Google has announced that it has begun to notify administrators about how some passwords were inappropriately stored on its servers. The company its policy is to store user passwords with cryptographic hashes that mask passwords to ensure their security.
However, Google recently notified a subset of its enterprise G Suite customers that some of the passwords had been stored in encrypted internal systems without hashes.
Google notes that the issue affects business users only and that no free consumer accounts were affected. Additionally, they are working with enterprise administrators of organizations that were affected to ensure that users reset their passwords.
The search giant has conducted a “thorough investigation” and found no evidence that the unhashed passwords were ever misused.
Google talks a bit about how it normally stores passwords saying that instead of remembering the exact characters of the password; it scrambles the password using a hash function to make it different than what the real password is.
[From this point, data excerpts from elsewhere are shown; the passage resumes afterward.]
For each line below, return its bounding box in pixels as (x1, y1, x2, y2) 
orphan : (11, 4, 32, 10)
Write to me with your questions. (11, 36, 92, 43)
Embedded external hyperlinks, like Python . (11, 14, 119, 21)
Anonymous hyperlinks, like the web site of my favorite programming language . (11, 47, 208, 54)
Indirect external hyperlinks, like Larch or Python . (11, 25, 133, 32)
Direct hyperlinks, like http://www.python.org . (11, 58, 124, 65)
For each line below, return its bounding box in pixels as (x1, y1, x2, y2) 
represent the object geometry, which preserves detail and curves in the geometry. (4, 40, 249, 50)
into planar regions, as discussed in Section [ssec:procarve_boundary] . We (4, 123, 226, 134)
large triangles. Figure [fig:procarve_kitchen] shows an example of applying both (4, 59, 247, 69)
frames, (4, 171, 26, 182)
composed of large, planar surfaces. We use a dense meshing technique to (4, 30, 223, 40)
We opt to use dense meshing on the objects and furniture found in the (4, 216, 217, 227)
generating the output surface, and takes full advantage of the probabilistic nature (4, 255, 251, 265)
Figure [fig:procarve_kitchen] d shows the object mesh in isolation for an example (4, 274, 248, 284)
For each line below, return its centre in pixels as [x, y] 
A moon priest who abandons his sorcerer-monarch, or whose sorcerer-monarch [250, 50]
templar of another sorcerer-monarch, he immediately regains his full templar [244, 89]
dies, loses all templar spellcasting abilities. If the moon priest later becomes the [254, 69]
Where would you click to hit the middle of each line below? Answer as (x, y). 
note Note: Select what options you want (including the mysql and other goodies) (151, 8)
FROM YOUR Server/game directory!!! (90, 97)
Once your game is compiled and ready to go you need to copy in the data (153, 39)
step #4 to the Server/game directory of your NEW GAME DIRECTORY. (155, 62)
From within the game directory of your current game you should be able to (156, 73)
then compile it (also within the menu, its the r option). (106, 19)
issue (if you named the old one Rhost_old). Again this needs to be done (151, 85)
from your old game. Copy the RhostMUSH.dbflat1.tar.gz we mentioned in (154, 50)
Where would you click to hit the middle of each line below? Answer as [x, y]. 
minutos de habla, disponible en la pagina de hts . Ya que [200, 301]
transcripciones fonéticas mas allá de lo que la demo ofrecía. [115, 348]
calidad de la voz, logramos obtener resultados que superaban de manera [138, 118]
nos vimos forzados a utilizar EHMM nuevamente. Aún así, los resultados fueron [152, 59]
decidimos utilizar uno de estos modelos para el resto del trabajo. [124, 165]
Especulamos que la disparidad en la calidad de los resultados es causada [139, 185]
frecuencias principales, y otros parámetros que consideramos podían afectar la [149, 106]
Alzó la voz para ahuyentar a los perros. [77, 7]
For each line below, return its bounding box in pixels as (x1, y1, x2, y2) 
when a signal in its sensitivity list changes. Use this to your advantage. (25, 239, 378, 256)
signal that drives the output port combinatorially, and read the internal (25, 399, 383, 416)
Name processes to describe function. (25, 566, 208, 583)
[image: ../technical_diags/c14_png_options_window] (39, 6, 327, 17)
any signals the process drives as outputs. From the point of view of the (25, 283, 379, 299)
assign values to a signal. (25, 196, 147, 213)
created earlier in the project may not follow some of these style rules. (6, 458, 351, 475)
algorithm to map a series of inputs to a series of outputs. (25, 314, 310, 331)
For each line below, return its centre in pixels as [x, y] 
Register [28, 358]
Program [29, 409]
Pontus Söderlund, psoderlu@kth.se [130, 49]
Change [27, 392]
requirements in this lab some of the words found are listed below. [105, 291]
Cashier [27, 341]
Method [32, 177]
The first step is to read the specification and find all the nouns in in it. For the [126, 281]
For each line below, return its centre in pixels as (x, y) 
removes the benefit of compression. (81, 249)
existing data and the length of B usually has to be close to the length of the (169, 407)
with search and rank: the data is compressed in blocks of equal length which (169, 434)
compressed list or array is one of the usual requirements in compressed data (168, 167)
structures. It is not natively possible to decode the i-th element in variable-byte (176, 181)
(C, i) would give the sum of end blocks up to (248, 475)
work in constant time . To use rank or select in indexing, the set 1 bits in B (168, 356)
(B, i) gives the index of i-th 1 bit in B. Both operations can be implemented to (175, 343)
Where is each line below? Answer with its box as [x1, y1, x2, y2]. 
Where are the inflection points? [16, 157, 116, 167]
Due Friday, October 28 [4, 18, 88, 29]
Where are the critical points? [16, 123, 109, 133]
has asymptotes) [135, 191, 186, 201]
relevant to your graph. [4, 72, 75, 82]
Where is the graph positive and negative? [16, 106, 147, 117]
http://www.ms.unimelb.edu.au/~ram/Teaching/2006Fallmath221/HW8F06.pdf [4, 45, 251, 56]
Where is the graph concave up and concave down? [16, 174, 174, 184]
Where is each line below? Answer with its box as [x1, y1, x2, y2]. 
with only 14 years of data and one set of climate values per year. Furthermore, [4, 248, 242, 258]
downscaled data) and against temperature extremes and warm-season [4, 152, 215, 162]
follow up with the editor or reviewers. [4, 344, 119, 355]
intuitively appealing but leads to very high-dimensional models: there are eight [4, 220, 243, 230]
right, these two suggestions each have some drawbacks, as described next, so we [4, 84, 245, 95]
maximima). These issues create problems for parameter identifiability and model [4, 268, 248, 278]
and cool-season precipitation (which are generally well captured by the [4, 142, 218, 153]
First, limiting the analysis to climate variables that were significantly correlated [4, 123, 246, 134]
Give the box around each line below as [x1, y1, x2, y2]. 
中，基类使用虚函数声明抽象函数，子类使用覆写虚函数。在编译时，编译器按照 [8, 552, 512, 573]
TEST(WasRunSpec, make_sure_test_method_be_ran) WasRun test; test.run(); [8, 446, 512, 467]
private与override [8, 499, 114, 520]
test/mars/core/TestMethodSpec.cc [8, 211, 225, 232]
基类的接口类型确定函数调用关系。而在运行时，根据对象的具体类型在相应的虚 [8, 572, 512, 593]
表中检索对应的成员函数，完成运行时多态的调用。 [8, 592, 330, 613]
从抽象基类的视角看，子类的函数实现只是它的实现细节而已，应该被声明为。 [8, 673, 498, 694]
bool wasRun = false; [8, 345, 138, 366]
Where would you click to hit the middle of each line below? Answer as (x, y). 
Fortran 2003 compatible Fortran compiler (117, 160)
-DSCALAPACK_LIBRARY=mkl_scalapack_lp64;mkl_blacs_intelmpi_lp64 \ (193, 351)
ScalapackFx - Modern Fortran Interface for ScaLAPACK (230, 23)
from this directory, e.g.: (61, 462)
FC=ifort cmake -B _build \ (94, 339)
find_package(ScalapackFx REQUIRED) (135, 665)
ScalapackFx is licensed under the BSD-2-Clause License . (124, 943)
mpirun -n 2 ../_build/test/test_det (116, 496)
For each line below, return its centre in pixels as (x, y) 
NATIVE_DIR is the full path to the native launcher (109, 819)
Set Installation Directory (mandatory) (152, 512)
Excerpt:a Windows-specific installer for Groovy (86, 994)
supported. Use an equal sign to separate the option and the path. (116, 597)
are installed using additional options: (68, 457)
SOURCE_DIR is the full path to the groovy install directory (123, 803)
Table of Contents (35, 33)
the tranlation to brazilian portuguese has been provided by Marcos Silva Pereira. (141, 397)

The hashed password is stored with the username in its systems. Google says that it’s simple to hash passwords but nearly impossible to unhash them and steal the password.
The tech giant previously provided domain administrators with a tool to set and recover passwords after the feature was commonly requested. It notes that the functionality to recover passwords no longer exists.
Google made an error when the functionality was implemented in 2005, and the admin console was storing an unhashed password. While the practice didn’t live up to Google standards, the passwords remained in the secure encrypted infrastructure. The issue has now been fixed.
Admittedly, in January of 2019, it inadvertently stored a subset of unhashed passwords in its secure encrypted infrastructure for a maximum of 14 days. That issue has also been fixed, and Google notes that security audits will continue to ensure that the problem was an isolated incident.
Google has notified G Suite Admins to change impacted passwords, but it has also reset accounts that have not done so themselves. Google also apologized to users and promised to do better.